Assim, além de ter um valor monetário, as criptomoedas emitidas pela empresa poderiam funcionar como certificados de sustentabilidade, oferecendo rastreabilidade dos lotes tokenizados.

“Criamos um produto que permite tokenizar os certificados de sustentabilidade, acompanhar o estoque de commodities e classificá-los por seu grau de sustentabilidade”, explica Scaliter.

“E também permite transferir esses certificados e fracioná-los para criar uma cadeia de valor e para que qualquer pessoa que esteja autorizada possa fazer a verificação da origem desse produto”.

“O modelo que a gente estabeleceu é como uma certidão de nascimento daquele token”, completa Anderson Nacaxe, diretor da Agrotoken no Brasil.

Ele conta que essa funcionalidade não estava incluída nos planos iniciais da empresa, mas foi “descoberta” pelos seus desenvolvedores e incorporada como uma possível nova frente de negócios e receita.

“Percebemos que, dentro da técnica que a gente já usa, poderíamos incorporar outras informações, como as boas práticas produtivas e ambientais, e que isso traria um diferencial grande. Passamos a ser um veículo para que essa informação se perpetue dentro da cadeia para que produtor seja reconhecido por seus parceiros”.

Da mesma forma como as operações que transformam ativos agrícolas – cada tonelada de soja, milho ou trigo, por exemplo, vira uma unidade de um agrotoken – são garantidas pela tecnologia de blockchain, esse mesmo sistema daria fidelidade às informações de sustentabilidade.

Nacaxe projeta, por exemplo, o uso dessas informações por bancos na verificação de exigências socioambientais em linhas de crédito verde para o produtor.

“A gente entende que o token é um grande padronizador para o mercado, consegue ser um veículo para informações diferenciadas.
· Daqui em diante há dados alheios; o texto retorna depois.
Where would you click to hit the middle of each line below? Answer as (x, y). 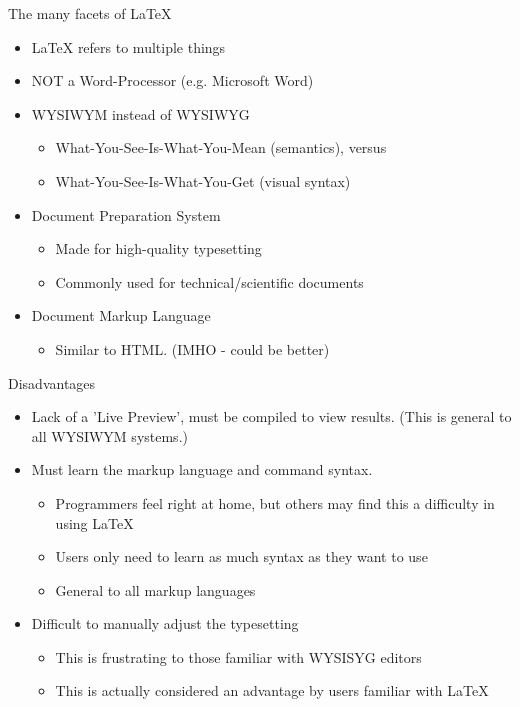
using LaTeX (94, 522)
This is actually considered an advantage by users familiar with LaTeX (272, 690)
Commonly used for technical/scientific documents (209, 281)
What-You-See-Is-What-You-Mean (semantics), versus (221, 147)
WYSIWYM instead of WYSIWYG (140, 113)
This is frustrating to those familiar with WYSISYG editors (238, 656)
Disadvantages (52, 382)
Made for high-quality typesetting (158, 248)

Bastaria ao banco exigir tokens que já tragam essa característica”, diz.

“Nosso produto não só ajuda o exportador ou a revenda a comercializar melhor o grão, mas também dá uma ferramenta simples para que o produtor possa monetizar o esforço de sustentabilidade”, acrescenta Scaliter.

A Agrotoken acredita que essa nova funcionalidade pode ser comercializada como um produto à parte ou como um atributo adicional de tokens criados como ativos financeiros.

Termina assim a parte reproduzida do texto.